EŞ VE YAKIN ANLAMLI / ANLAMDAŞ KELİMELER
Yazılışları ve okunuşları farklı anlamları aynı olan sözcüklere eş anlamlı (anlamdaş) kelimeler-sözcükler denir.
* Bunlar cümlede birbiriyle yer değiştirdiklerinde cümlenin anlamında değişiklik ve bozulma olmaz. Yukarıda örnekler verilmiştir.
* Sözcüklerin eş anlamlı olup olmadıkları, cümle içindeki kullanımlarından belli olur. Yani bir sözcüğün farklı cümlelerde değişik eş anlamları karşımıza çıkabilir.
Örnek :
- Kömür karası gözleri ışıl ışıl parlıyordu. (Kara-Siyah)

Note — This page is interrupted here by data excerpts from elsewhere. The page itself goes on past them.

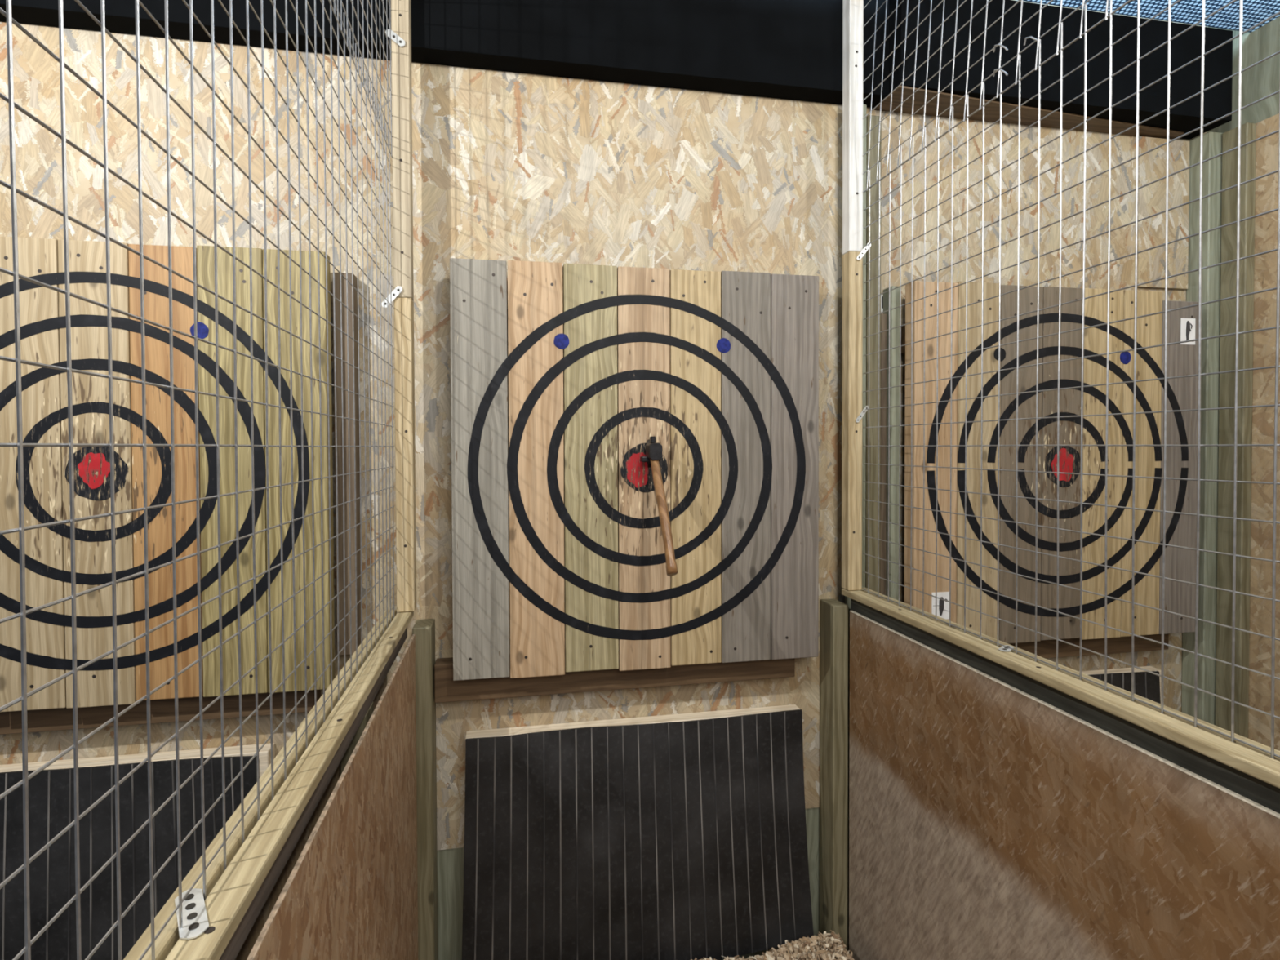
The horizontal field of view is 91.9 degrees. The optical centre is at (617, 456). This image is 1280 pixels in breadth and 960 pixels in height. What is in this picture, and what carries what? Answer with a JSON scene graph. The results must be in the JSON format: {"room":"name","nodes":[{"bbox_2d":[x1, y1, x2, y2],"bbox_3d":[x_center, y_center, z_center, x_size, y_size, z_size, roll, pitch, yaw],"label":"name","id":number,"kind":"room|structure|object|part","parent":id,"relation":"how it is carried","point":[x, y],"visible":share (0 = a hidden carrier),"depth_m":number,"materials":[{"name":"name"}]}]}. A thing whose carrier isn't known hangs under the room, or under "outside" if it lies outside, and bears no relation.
{"room":"sports facility","nodes":[
{"label":"sports facility","id":0,"kind":"room"},
{"bbox_2d":[0,755,257,959],"bbox_3d":[-1.298,1.088,1.484,0.842,0.696,0.050,0,1,-10],"label":"rubber mat","id":1,"kind":"object","parent":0,"point":[52,885],"visible":0.53,"depth_m":1.50,"materials":[{"name":"black rubber"}]},
{"bbox_2d":[0,0,1207,850],"bbox_3d":[0.055,-0.185,1.788,4.000,2.530,0.018,0,1,-10],"label":"wall","id":2,"kind":"structure","parent":0,"point":[507,166],"depth_m":1.71,"materials":[{"name":"beige wood"}]},
{"bbox_2d":[0,742,275,777],"bbox_3d":[-1.306,1.097,1.536,0.835,0.685,0.048,0,1,-10],"label":"board","id":3,"kind":"object","parent":2,"relation":"attached to","point":[264,754],"visible":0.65,"depth_m":1.55,"materials":[{"name":"beige wood"}]},
{"bbox_2d":[0,236,334,734],"bbox_3d":[-1.260,0.076,1.500,1.074,1.167,0.101,0,1,-10],"label":"target","id":4,"kind":"object","parent":2,"relation":"attached to","point":[42,314],"visible":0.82,"depth_m":1.48,"materials":[{"name":"brown wood"}]},
{"bbox_2d":[332,272,360,655],"bbox_3d":[-0.709,0.021,1.623,0.050,0.990,0.048,0,1,-10],"label":"strip","id":5,"kind":"object","parent":2,"relation":"attached to","point":[337,285],"visible":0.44,"depth_m":1.60,"materials":[{"name":"grey wood"}]},
{"bbox_2d":[0,0,888,107],"bbox_3d":[-0.557,-1.199,1.620,2.749,0.284,0.068,0,1,-10],"label":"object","id":6,"kind":"structure","parent":2,"relation":"attached to","point":[779,49],"depth_m":1.68,"materials":[{"name":"black"}]},
{"bbox_2d":[434,257,818,702],"bbox_3d":[0.041,0.068,1.729,1.074,1.167,0.101,0,1,-10],"label":"target","id":7,"kind":"object","parent":2,"relation":"attached to","point":[721,368],"visible":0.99,"depth_m":1.68,"materials":[{"name":"brown wood"}]},
{"bbox_2d":[640,436,677,576],"bbox_3d":[0.100,0.116,1.576,0.050,0.336,0.280,0,1,-10],"label":"throwing axe","id":8,"kind":"object","parent":7,"relation":"hanging from","point":[653,456],"visible":1,"depth_m":1.54,"materials":[{"name":"brown wood"}]},
{"bbox_3d":[0.113,0.127,1.552,0.026,0.313,0.228,0,1,-10],"label":"handle","id":9,"kind":"part","parent":8,"relation":"part of","materials":[{"name":"brown wood"}]},
{"bbox_2d":[436,807,819,959],"bbox_3d":[0.061,1.315,1.816,4.000,0.470,0.012,0,1,-10],"label":"wooden board","id":10,"kind":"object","parent":2,"relation":"attached to","point":[450,861],"depth_m":1.72,"materials":[{"name":"wood"}]},
{"bbox_2d":[465,704,799,738],"bbox_3d":[0.067,1.093,1.777,0.974,0.675,0.048,0,1,-10],"label":"board","id":11,"kind":"object","parent":2,"relation":"attached to","point":[731,713],"visible":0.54,"depth_m":1.77,"materials":[{"name":"beige wood"}]},
{"bbox_2d":[462,709,813,959],"bbox_3d":[0.079,1.089,1.730,1.008,0.676,0.045,0,1,-10],"label":"rubber mat","id":12,"kind":"object","parent":11,"relation":"hanging from","point":[686,840],"visible":1,"depth_m":1.72,"materials":[{"name":"black rubber"}]},
{"bbox_2d":[880,294,883,311],"bbox_3d":[0.805,-0.473,1.905,0.042,0.052,0.002,0,1,-10],"label":"card","id":13,"kind":"object","parent":2,"relation":"attached to","point":[882,295],"visible":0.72,"depth_m":1.91,"materials":[{"name":"white paper"}]},
{"bbox_2d":[880,313,886,595],"bbox_3d":[0.811,0.030,1.901,0.020,0.930,0.028,0,1,-10],"label":"strip","id":14,"kind":"object","parent":2,"relation":"attached to","point":[883,317],"visible":0.4,"depth_m":1.89,"materials":[{"name":"grey wood"}]},
{"bbox_2d":[874,85,1183,139],"bbox_3d":[1.337,-1.066,1.926,1.095,0.006,0.122,0,1,-10],"label":"wooden beam","id":15,"kind":"structure","parent":2,"relation":"attached to","point":[1028,115],"depth_m":1.92,"materials":[{"name":"brown wood"}]},
{"bbox_2d":[883,280,1198,658],"bbox_3d":[1.345,0.058,1.958,1.074,1.168,0.101,0,1,-10],"label":"target","id":16,"kind":"object","parent":2,"relation":"attached to","point":[1181,495],"depth_m":1.91,"materials":[{"name":"brown wood"}]},
{"bbox_3d":[0.840,0.001,1.895,0.031,1.030,0.048,0,1,-10],"label":"backing strip","id":17,"kind":"part","parent":16,"relation":"part of","materials":[{"name":"grey wood"}]},
{"bbox_2d":[931,591,949,619],"bbox_3d":[0.968,0.446,1.846,0.062,0.082,0.005,0,1,-10],"label":"card","id":18,"kind":"object","parent":16,"relation":"attached to","point":[943,606],"visible":0.77,"depth_m":1.85,"materials":[{"name":"white paper"}]},
{"bbox_2d":[1180,318,1195,344],"bbox_3d":[1.833,-0.402,1.985,0.056,0.084,0.002,0,1,-10],"label":"card","id":19,"kind":"object","parent":16,"relation":"attached to","point":[1187,326],"visible":0.91,"depth_m":1.98,"materials":[{"name":"white paper"}]},
{"bbox_2d":[888,0,1232,139],"bbox_3d":[1.376,-1.211,1.931,1.165,0.284,0.124,0,1,-10],"label":"beam","id":20,"kind":"structure","parent":2,"relation":"attached to","point":[1185,82],"depth_m":1.87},
{"bbox_2d":[1081,666,1160,699],"bbox_3d":[1.364,1.068,2.004,0.915,0.708,0.048,0,1,-10],"label":"board","id":21,"kind":"object","parent":2,"relation":"attached to","point":[1147,668],"visible":0.1,"depth_m":2.05,"materials":[{"name":"beige wood"}]},
{"bbox_2d":[1088,671,1160,703],"bbox_3d":[1.368,1.063,1.956,0.907,0.710,0.049,0,1,-10],"label":"rubber mat","id":22,"kind":"object","parent":21,"relation":"hanging from","point":[1146,684],"visible":0.02,"depth_m":2.03,"materials":[{"name":"black rubber"}]},
{"bbox_2d":[1137,136,1189,289],"bbox_3d":[1.828,-0.814,2.074,0.200,0.495,0.012,0,1,-10],"label":"osb patch","id":23,"kind":"object","parent":2,"relation":"attached to","point":[1152,165],"visible":0.79,"depth_m":2.07,"materials":[{"name":"beige wood"}]},
{"bbox_2d":[1017,0,1279,32],"bbox_3d":[0.160,-1.337,1.106,3.985,0.002,1.075,0,1,-10],"label":"ceiling","id":24,"kind":"structure","parent":0,"point":[1185,11],"depth_m":1.88,"materials":[{"name":"blue metal"}]},
{"bbox_2d":[1248,113,1279,751],"bbox_3d":[2.255,0.258,0.801,0.015,2.600,2.700,0,1,-10],"label":"wall","id":25,"kind":"structure","parent":0,"point":[1266,199],"depth_m":1.95,"materials":[{"name":"beige wood"}]},
{"bbox_2d":[1206,16,1279,133],"bbox_3d":[2.249,-1.242,0.777,0.015,0.400,2.700,0,1,-10],"label":"trim","id":26,"kind":"structure","parent":25,"relation":"attached to","point":[1262,80],"depth_m":1.96,"materials":[{"name":"beige wood"}]},
{"bbox_3d":[0.296,1.596,0.488,4.000,0.050,2.718,0,1,-10],"label":"floor","id":27,"kind":"structure","parent":0,"visible":0},
{"bbox_2d":[219,626,417,959],"bbox_3d":[-0.336,1.006,0.323,0.081,1.140,2.630,0,1,-10],"label":"wall","id":28,"kind":"structure","parent":27,"relation":"on","point":[343,885],"depth_m":1.01,"materials":[{"name":"brown wood"}]},
{"bbox_2d":[0,0,416,959],"bbox_3d":[-0.337,-0.439,0.299,0.077,1.750,2.628,0,1,-10],"label":"mesh screen","id":29,"kind":"object","parent":28,"relation":"on","point":[199,920],"visible":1,"depth_m":0.70,"materials":[{"name":"metal"}]},
{"bbox_3d":[-0.358,0.426,0.309,0.028,0.020,2.628,0,1,-10],"label":"rail","id":30,"kind":"part","parent":29,"relation":"part of","materials":[{"name":"beige wood"}]},
{"bbox_3d":[-0.321,0.426,0.315,0.036,0.019,2.628,0,1,-10],"label":"rail","id":31,"kind":"part","parent":29,"relation":"part of","materials":[{"name":"beige wood"}]},
{"bbox_3d":[-0.369,1.016,0.308,0.011,1.120,2.612,0,1,-10],"label":"panel","id":32,"kind":"part","parent":28,"relation":"part of","materials":[{"name":"brown wood"}]},
{"bbox_2d":[412,618,438,959],"bbox_3d":[-0.512,0.999,1.655,0.048,1.112,0.084,0,1,-10],"label":"post","id":33,"kind":"object","parent":27,"relation":"on","point":[424,629],"visible":0.95,"depth_m":1.61,"materials":[{"name":"brown wood"}]},
{"bbox_2d":[690,929,853,959],"bbox_3d":[0.193,1.463,1.065,1.140,0.186,1.296,0,1,-10],"label":"chips","id":34,"kind":"object","parent":27,"relation":"on","point":[827,946],"visible":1,"depth_m":1.74,"materials":[{"name":"beige wood"}]},
{"bbox_2d":[819,598,848,950],"bbox_3d":[0.650,0.991,1.859,0.048,1.112,0.084,0,1,-10],"label":"post","id":35,"kind":"object","parent":27,"relation":"on","point":[833,614],"visible":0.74,"depth_m":1.82,"materials":[{"name":"brown wood"}]},
{"bbox_2d":[844,104,866,951],"bbox_3d":[0.721,0.241,1.874,0.039,2.570,0.054,0,1,-10],"label":"stud","id":36,"kind":"object","parent":27,"relation":"on","point":[847,600],"visible":0.11,"depth_m":1.84,"materials":[{"name":"beige wood"}]},
{"bbox_2d":[865,115,881,593],"bbox_3d":[0.765,0.256,1.882,0.045,2.540,0.054,0,1,-10],"label":"stud","id":37,"kind":"object","parent":27,"relation":"on","point":[874,190],"visible":0.34,"depth_m":1.85,"materials":[{"name":"beige wood"}]},
{"bbox_2d":[848,598,1279,959],"bbox_3d":[0.942,0.997,0.547,0.072,1.140,2.630,0,1,-10],"label":"wall","id":38,"kind":"structure","parent":27,"relation":"on","point":[997,812],"depth_m":1.19,"materials":[{"name":"brown wood"}]},
{"bbox_2d":[841,0,1279,788],"bbox_3d":[0.921,-0.448,0.519,0.077,1.750,2.628,0,1,-10],"label":"mesh screen","id":39,"kind":"object","parent":38,"relation":"on","point":[1261,762],"visible":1,"depth_m":1.22,"materials":[{"name":"metal"}]},
{"bbox_3d":[0.908,0.417,0.531,0.043,0.019,2.628,0,1,-10],"label":"rail","id":40,"kind":"part","parent":39,"relation":"part of","materials":[{"name":"beige wood"}]},
{"bbox_3d":[0.949,0.417,0.538,0.028,0.020,2.628,0,1,-10],"label":"rail","id":41,"kind":"part","parent":39,"relation":"part of","materials":[{"name":"beige wood"}]},
{"bbox_3d":[0.940,0.455,0.538,0.045,0.055,2.630,0,1,-10],"label":"plate","id":42,"kind":"part","parent":38,"relation":"part of","materials":[{"name":"beige wood"}]},
{"bbox_2d":[1181,131,1222,725],"bbox_3d":[1.979,0.225,2.087,0.078,2.585,0.070,0,1,-10],"label":"post","id":43,"kind":"object","parent":27,"relation":"on","point":[1212,141],"visible":0.42,"depth_m":2.05,"materials":[{"name":"wood"}]},
{"bbox_2d":[1215,122,1256,737],"bbox_3d":[2.013,0.229,2.019,0.037,2.580,0.072,0,1,-10],"label":"post","id":44,"kind":"object","parent":27,"relation":"on","point":[1248,130],"visible":0.56,"depth_m":2.00,"materials":[{"name":"brown wood"}]}
]}

- Dost, kara günde belli olur. (Kara-Kötü)
* Eş anlamlılıkla ilgili sorular, bazen "altı çizili sözcüğün cümleye kattığı anlam", "hangisinde...anlamı vardır?" gibi de sorulabilir.
Anlamdaş (eş anlamlı) olmadıkları halde zaman zaman birbirinin yerine kullanılan sözcüklere yakın anlamlı sözcükler denir. Bakmak, görmek, izlemek, seyretmek gibi.